Pour comprendre la réalité de la sexualité rwandaise dans le mariage, qui a comme but la descendance selon les rwandais, nous devons réaliser comment le gukuna, la conception du corps de la femme et d’autres techniques du corps deviennent d’indispensables clefs de lecture de la cosmologie rwandaise. En ce sens, la virginité des femmes reste socialement valorisée (surtout par les hommes), même si aujourd’hui elle ne conditionne plus le mariage.

Le gukuna conditionne la sexualité rwandaise. Elle repose en effet sur une série d’actes codifiés : les deux partenaires sont assis l’un en face de l’autre avec les jambes croisées les unes entre les autres (dans la même position que pendant le gukuna). Cette position croisée des partenaires permet à l’homme de réaliser le kunyaza, qui consiste en une technique particulière de stimulation du clitoris (l’homme tapote le clitoris avec son pénis).
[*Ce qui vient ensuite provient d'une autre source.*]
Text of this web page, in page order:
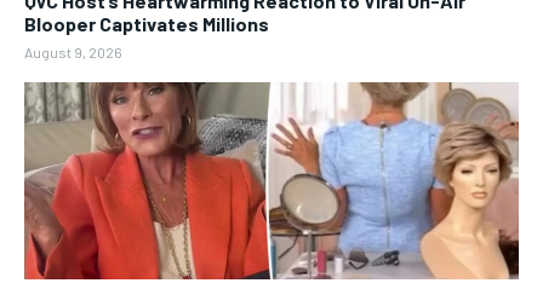
Blooper Captivates Millions
August 9, 2026
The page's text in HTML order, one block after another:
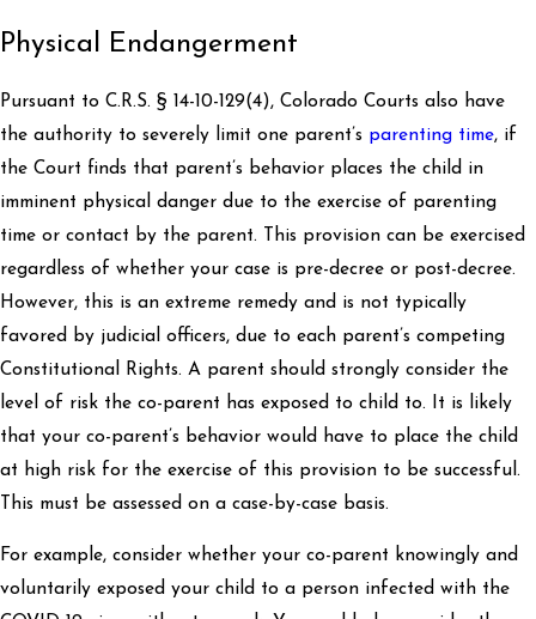
Physical Endangerment
Pursuant to C.R.S. § 14-10-129(4), Colorado Courts also have
the authority to severely limit one parent’s parenting time, if
the Court finds that parent’s behavior places the child in
imminent physical danger due to the exercise of parenting
time or contact by the parent. This provision can be exercised
regardless of whether your case is pre-decree or post-decree.
However, this is an extreme remedy and is not typically
favored by judicial officers, due to each parent’s competing
Constitutional Rights. A parent should strongly consider the
level of risk the co-parent has exposed to child to. It is likely
that your co-parent’s behavior would have to place the child
at high risk for the exercise of this provision to be successful.
This must be assessed on a case-by-case basis.
For example, consider whether your co-parent knowingly and
voluntarily exposed your child to a person infected with the
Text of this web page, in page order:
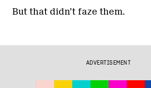
But that didn’t faze them.
ADVERTISEMENT
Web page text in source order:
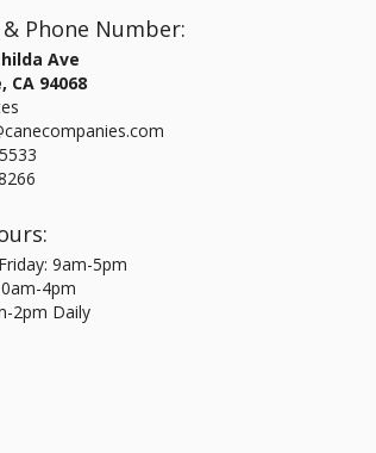
Phone Number:
Ave
CA 94068
9am-5pm
4pm
2pm Daily
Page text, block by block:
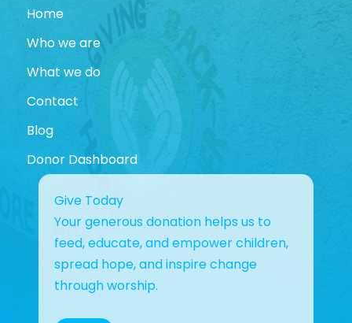
Home
Who we are
What we do
Contact
Blog
Donor Dashboard
Give Today
Your generous donation helps us to
feed, educate, and empower children,
spread hope, and inspire change
through worship.
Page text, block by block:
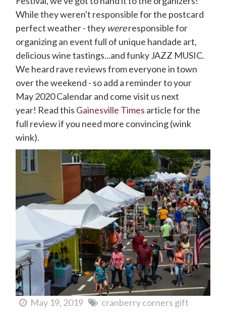
While they weren't responsible for the postcard
perfect weather - they wereresponsible for
organizing an event full of unique handade art,
delicious wine tastings...and funky JAZZ MUSIC.
We heard rave reviews from everyone in town
over the weekend - so add a reminder to your
May 2020 Calendar and come visit us next
year! Read this Gainesville Times article for the
full review if you need more convincing (wink
wink).
May 19, 2019
cranberry corners gift
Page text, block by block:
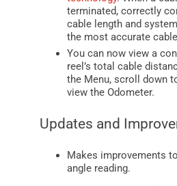
terminated, correctly
cable length and
the most accurate
You can now view a
reel’s total cable
the Menu, scroll down
view the Odometer.
Updates and
Makes improvements to
angle reading.
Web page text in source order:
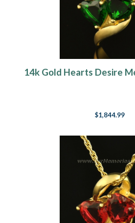
14k Gold Hearts Desire
$1,844.99
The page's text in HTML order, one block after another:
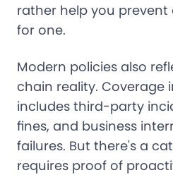
rather help you
for one.
Modern policies also
chain reality. Coverage
includes third-party
fines, and business
failures. But there's a
requires proof of
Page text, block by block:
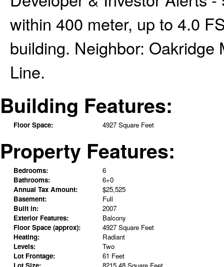
within 400 meter, up to 4.0
building. Neighbor:
Line.
Building Features:
Floor Space: 4927 Square Feet
Property Features:
Bedrooms:
6
Bathrooms:
6+0
Annual Tax Amount:
$25,525
Basement:
Full
Built in:
2007
Exterior Features:
Balcony
Floor Space (approx):
4927 Square Feet
Heating:
Radiant
Levels:
Two
Lot Frontage:
61 Feet
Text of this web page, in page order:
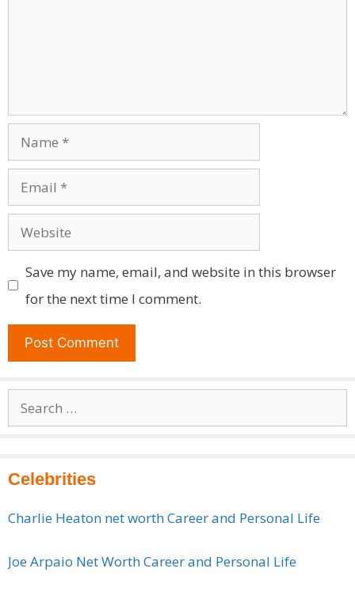
Name
Email
Website
Save my name, email, and website in this browser
for the next time I comment.
Search
for:
Celebrities
Charlie Heaton net worth Career and Personal Life
Joe Arpaio Net Worth Career and Personal Life
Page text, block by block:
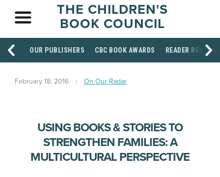
THE CHILDREN'S
BOOK COUNCIL
OUR PUBLISHERS CBC BOOK AWARDS READER
February 18, 2016 On Our Radar
USING BOOKS & STORIES TO
STRENGTHEN FAMILIES: A
MULTICULTURAL PERSPECTIVE
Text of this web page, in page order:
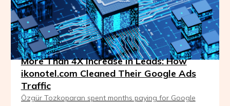
More Than 4X Increase in Leads: How
ikonotel.com Cleaned Their Google Ads
Traffic
Özgür Tozkoparan spent months paying for Google
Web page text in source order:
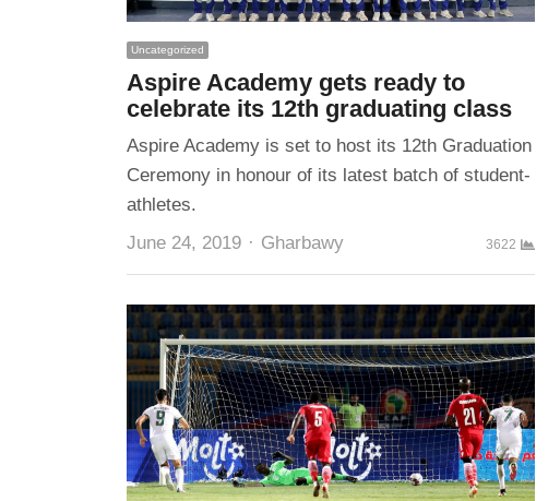
Uncategorized
Aspire Academy gets ready to
celebrate its 12th graduating class
Aspire Academy is set to host its 12th Graduation
Ceremony in honour of its latest batch of student-
athletes.
June 24, 2019
Author
Gharbawy 3622
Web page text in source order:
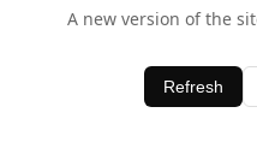
A new version of the
Refresh
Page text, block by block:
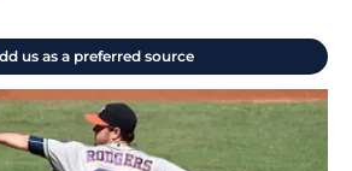
us as a preferred source
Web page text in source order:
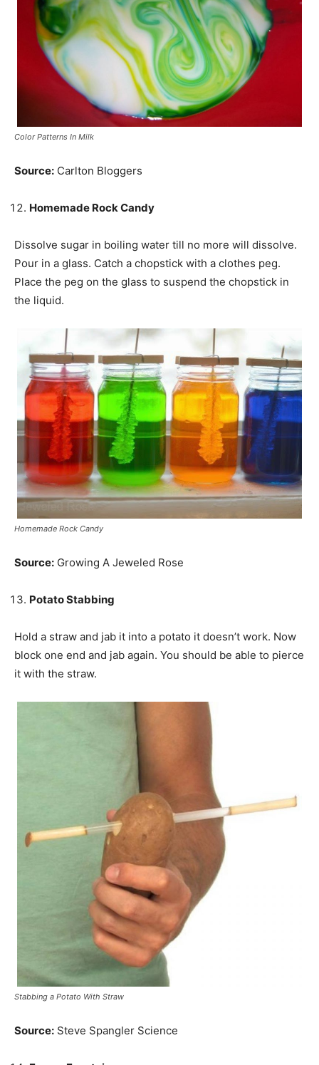
Color Patterns In Milk
Source: Carlton Bloggers
Homemade Rock Candy
Dissolve sugar in boiling water till no more will dissolve.
Pour in a glass. Catch a chopstick with a clothes peg.
Place the peg on the glass to suspend the chopstick in
the liquid.
Homemade Rock Candy
Source: Growing A Jeweled Rose
Potato Stabbing
Hold a straw and jab it into a potato it doesn’t work. Now
block one end and jab again. You should be able to pierce
it with the straw.
Stabbing a Potato With Straw
Source: Steve Spangler Science
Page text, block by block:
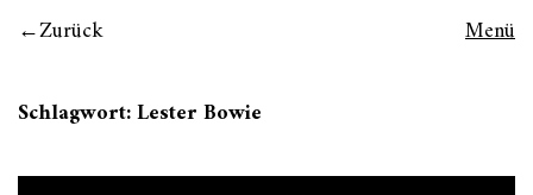
Zurück Menü
Schlagwort:Lester Bowie
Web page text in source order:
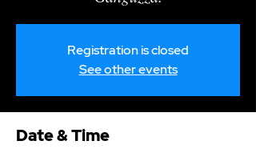
Registration is closed
See other events
Date & Time
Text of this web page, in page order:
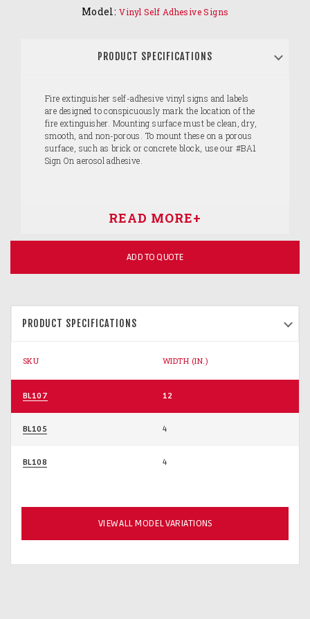
Model: Vinyl Self Adhesive Signs
PRODUCT SPECIFICATIONS
Fire extinguisher self-adhesive vinyl signs and labels
are designed to conspicuously mark the location of the
fire extinguisher. Mounting surface must be clean, dry,
smooth, and non-porous. To mount these on a porous
surface, such as brick or concrete block, use our #BA1
Sign On aerosol adhesive.
ADD TO QUOTE
PRODUCT SPECIFICATIONS
SKU WIDTH (IN.)
BL107 12
BL105 4
BL108 4
VIEW ALL MODEL VARIATIONS
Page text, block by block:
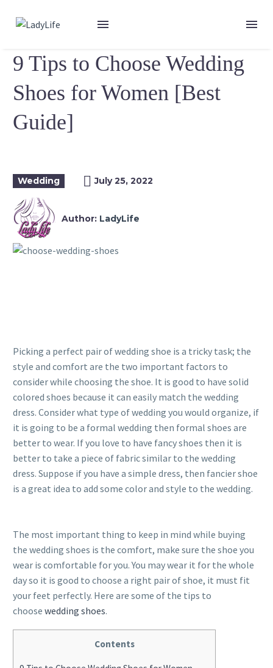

D’après les interlocutrices, le kunyaza permet aux femmes de « faire beaucoup d’eau » (amazi). Si une femme n’en produit pas assez, ou pas du tout, elle est appelée igihama, du verbe guhaama, cultiver un champ durci par le soleil (Jacob 1983, 437). Les Rwandais utilisent le même mot pour les femmes qui perdent le lait après l’accouchement (Taylor 1992, 70-71).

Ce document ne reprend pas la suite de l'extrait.